Let's take a look at what Transformers, an open source library, can do. The following codes directly use the open source model and need to use the computing power of the GPU, so you'd better run it in Colab, and don't forget to change the type of Runtime to GPU.

from transformers import pipeline

classifier = pipeline(task="sentiment-analysis", device=0)
preds = classifier("I am really happy today!")
print(preds)

Output result:

No model was supplied, defaulted to distilbert-base-uncased-finetuned-sst-2-english and revision af0f99b (https://huggingface.co/distilbert-base-uncased-finetuned-sst-2-english).
Using a pipeline without specifying a model name and revision in production is not recommended.
[{'label': 'POSITIVE', 'score': 0.9998762607574463}]

This code is very simple. In the first line of code, we define a pipeline whose task is sentimental-analysis, which is a classifier for sentiment analysis. The device=0 means that we specify to let Transformer use GPU resources. If you want it to use CPU, you can set device=-1. Then, call this classifier to perform sentiment analysis on a piece of text. From the output results, it gives the correct Positive prediction, and also gives a specific prediction score. Because we didn't specify any model here, Transformers automatically selected the default model, which is the distilbert-base-uncased-finetuned-sst-2-english model seen in the log.

Looking at the name, we can know that this model is a model for English. If we want to support Chinese, we can also try another model.

classifier = pipeline(model="uer/roberta-base-finetuned-jd-binary-chinese", task="sentiment-analysis", device=0)
preds = classifier("这家店有点黑,鱼香肉丝也太难吃了。")
print(preds)

Output result:

[{'label': 'negative (stars 1, 2 and 3)', 'score': 0.934112012386322}]

Here, if we specify the name of the model, we can switch to another model for sentiment analysis. This time we chose the model of roberta-base-finetuned-jd-binary-chinese. The RoBERTa model is based on BERT with some design modifications. The latter finetuned-jd-binary-chinese is a fine-tuned model based on JD.com's data.

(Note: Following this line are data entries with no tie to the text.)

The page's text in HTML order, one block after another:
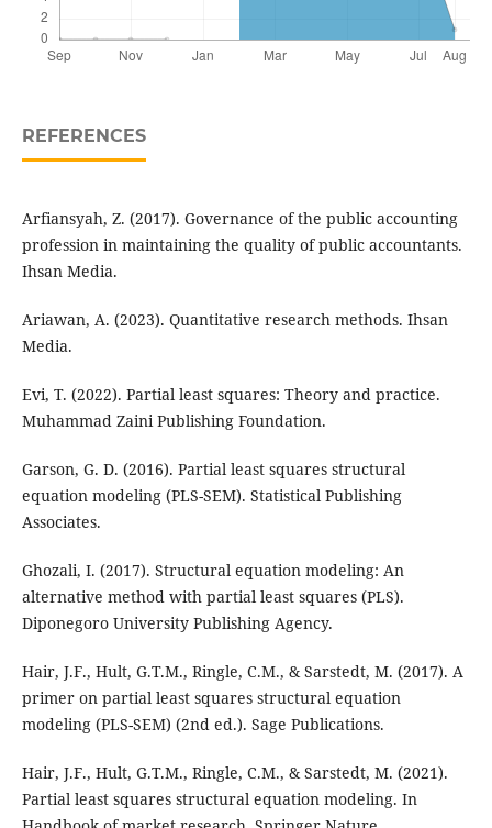
REFERENCES
Arfiansyah, Z. (2017). Governance of the public accounting
profession in maintaining the quality of public accountants.
Ihsan Media.
Ariawan, A. (2023). Quantitative research methods. Ihsan
Media.
Evi, T. (2022). Partial least squares: Theory and practice.
Muhammad Zaini Publishing Foundation.
Garson, G. D. (2016). Partial least squares structural
equation modeling (PLS-SEM). Statistical Publishing
Associates.
Ghozali, I. (2017). Structural equation modeling: An
alternative method with partial least squares (PLS).
Diponegoro University Publishing Agency.
Hair, J.F., Hult, G.T.M., Ringle, C.M., & Sarstedt, M. (2017). A
primer on partial least squares structural equation
modeling (PLS-SEM) (2nd ed.). Sage Publications.
Hair, J.F., Hult, G.T.M., Ringle, C.M., & Sarstedt, M. (2021).
Partial least squares structural equation modeling. In
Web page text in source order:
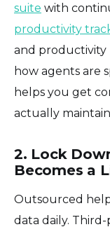
suite with
productivity
and productivity
how agents are
helps you get
actually
2. Lock
Becomes a
Outsourced
data daily.
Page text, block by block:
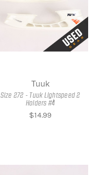
Tuuk
Size 272 - Tuuk Lightspeed 2
Holders #4
$14.99
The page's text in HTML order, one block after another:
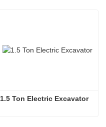
1.5 Ton Electric Excavator
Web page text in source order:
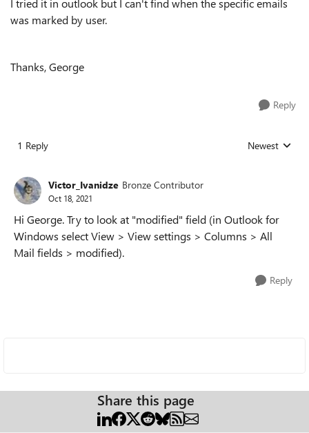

Pipeline is a core function in the Transformers library, which encapsulates the entry of all model inference predictions hosted on HuggingFace. You don't need to care about the architecture of each model and what the input data format looks like. We only need to specify the model to use through the model parameter, specify the task type through the task parameter, and run it to get the result directly.

For example, if we don't want to do sentiment analysis now, but want to do English-Chinese translation, we just need to replace the task with translation_en_to_zh, and then choose a suitable model.

translation = pipeline(task="translation_en_to_zh", model="Helsinki-NLP/opus-mt-en-zh", device=0)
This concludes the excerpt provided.